“Sei que a minha beleza é o livro, as pessoas olham para mim e veem páginas no meio”, disse Valter Hugo Mãe logo no início da mesa “O escritor de dois mundos”, mediada pelo jornalista Walter Porto, que lotou o Auditório da Matriz às 13h30 desta sexta-feira na Flip 2025. A reflexão, em tom de brincadeira, se deu porque o português, que volta a Paraty depois de 14 anos depois de primeira e única participação na festa, estava “nervoso” e preocupada com a aparência no vídeo, já que todas as palestras da programação principal são transmitidas no Auditório da Praça, no canal da Flip no YouTube e pela TV, no Arte1.

— Estou muito nervoso, vou escrachar logo. Parece que estou num precipício. Estou consciente de que estou muito gordo. Eu já estou encalhado que chega. Não tem como encalhar mais — disse ele, para a risada geral e, depois, gritos de “lindo” vindo dos mais animados. — Não adianta dizer que eu estou lindo, eu é que sei. Não acredito em nada. Sei que a minha beleza é o livro, as pessoas olham para mim e veem páginas no meio.

A ideia da mesa, anunciada como extra, depois que a toda a programação já havia sido divulgada, era falar sobre a adaptação cinematográfica de “O filho de mil homens”, da Netflix, e o lançamento de “Educação da tristeza” (Biblioteca Azul), mas o português passeou por uma infinidade de assuntos. Em todos, levou os leitores-fãs às gargalhadas.

Teve elogios a Niterói, cidade vizinha do Rio onde ele costumava passar férias: “Detesto que falem mal, Niterói é lindo, chique”. Metáforas sobre a família: “É uma empresa, às vezes você está na presidência, às vezes na limpeza” e “adoro os meus irmãos, mas eles são meus patrões”. Lembranças da cantora Elza Soares: “Eu beijei na boca Elza Soares, depois descobri que ela beijou muita gente na boca também”. E sonhos não concretizados com… Elza Soares: “Gostaria de ter feito filhos com Elza”.

Valter, porém, não fugiu dos assuntos principais do dia — apenas entrecortou-os com as observações que deram o tom de show à mesa. Sobre o filme “O filho de mil homens”, com Rodrigo Santoro no papel do protagonista Crisóstomo, homem que, aos 40 anos, sente a urgência de ter filho, Valter explicou porque a produção só podia ser brasileira. A direção é de Daniel Rezende e a estreia acontece ainda neste ano.

— O livro tem sido bem acolhido, mas no Brasil teve gente que deu aos filhos nomes de Camilo, Crisóstomo. A maneira como os leitores brasileiros reagiram foi muito espantosa, teve uma dimensão descomunal — disse o autor, que assistiu ao resultado final pela primeira vez assim que chegou a Paraty, na última quarta-feira. — Amei o filme, vi há dois dias, mas hoje não estou amando muito (risos). Porque acho que é possível que filme seja melhor do que o livro.
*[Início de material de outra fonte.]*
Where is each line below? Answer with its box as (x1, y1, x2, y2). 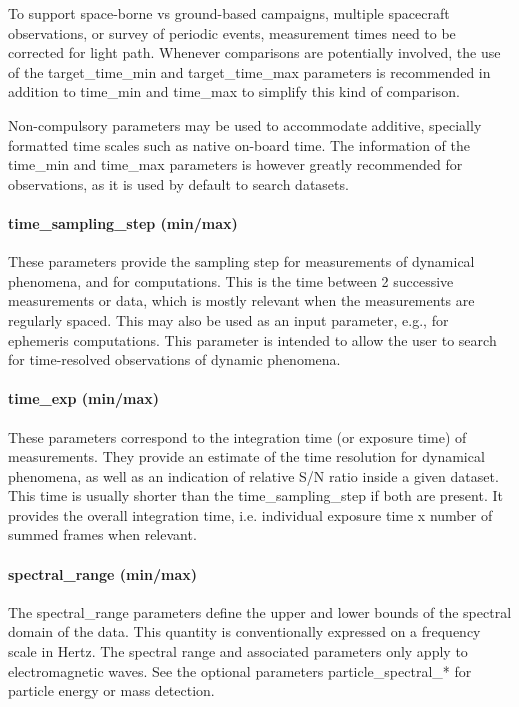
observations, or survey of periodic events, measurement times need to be (8, 22, 456, 43)
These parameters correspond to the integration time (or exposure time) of (8, 426, 467, 447)
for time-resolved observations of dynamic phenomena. (8, 349, 341, 370)
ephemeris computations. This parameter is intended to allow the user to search (8, 329, 497, 350)
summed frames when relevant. (8, 524, 197, 545)
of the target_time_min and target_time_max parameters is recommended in (8, 61, 491, 82)
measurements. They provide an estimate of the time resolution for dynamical (8, 446, 485, 467)
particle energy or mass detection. (8, 680, 215, 701)

Para ele, só existe um caso em que a adaptação cinematográfica é melhor do que a obra original impressa.

— Era uma coisa do David Lynch, que fez o “Coração selvagem”, um filme que eu adoro. E o livro é uma porcaria. É um segredo só nosso que estou dizendo isso, mas o livro não é bom. E eu achava que esse era um caso paradigmático, que não ia ter mais. Agora acho que vou ficar junto de “Coração selvagem”. Vai estar eu e Barry Gifford, o norte-americano, os dois desolados, naquele contingente, dos livrs que foram superados por um filme.

O autor contou detalhes também sobre o livro mais recente, “Educação da tristeza”, não ficção em que aborda os temas do luto e da saudade a partir doas mortes do sobrinho Eduardo, aos 16 anos, e da amiga Isabel Lhano, de 70. A artista plástica morreu seis meses antes do menino, e os textos do livro, que misturam reflexões sobre a morte e a convivência com eles com histórias simples do cotidiano, ajudou a elaborar o luto e ressignificar a saudade.

— Como eduquei a tristeza, preciso conseguir voltar à felicidade. Estou num tempo bem louco, estou catando maravilhas. Meu patrimônio, minhas memórias, meus mortos vão ser de muita felicidade na minha vida sempre.